Output all of the data exactly, keeping any images out of the copy.

• Data for this exercise:
= Beginning of Section =

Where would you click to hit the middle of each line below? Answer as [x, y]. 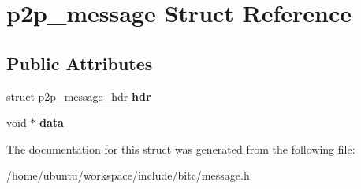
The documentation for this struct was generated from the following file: [181, 148]
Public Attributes [80, 63]
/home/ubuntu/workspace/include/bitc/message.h [128, 175]
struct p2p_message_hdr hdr [79, 96]

= End of Section =

• Finished exercise:
Where would you click to hit the middle of each line below? Answer as [x, y]. 
The documentation for this struct was generated from the following file: [181, 148]
Public Attributes [80, 63]
/home/ubuntu/workspace/include/bitc/message.h [128, 175]
struct p2p_message_hdr hdr [79, 96]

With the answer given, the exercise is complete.